Task statement → Leave out the pictures and repeat the entries below verbatim.

=======

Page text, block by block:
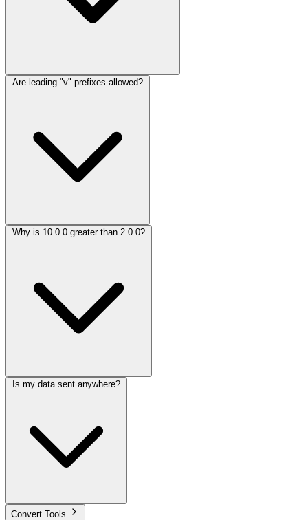
Are leading "v" prefixes allowed?
Why is 10.0.0 greater than 2.0.0?
Is my data sent anywhere?
Convert Tools
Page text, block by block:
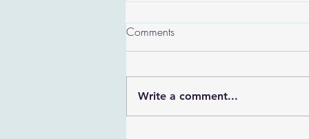
Comments
Write a comment...

=======

Solution →
Page text, block by block:
Are leading "v" prefixes allowed?
Why is 10.0.0 greater than 2.0.0?
Is my data sent anywhere?
Convert Tools
Page text, block by block:
Comments
Write a comment...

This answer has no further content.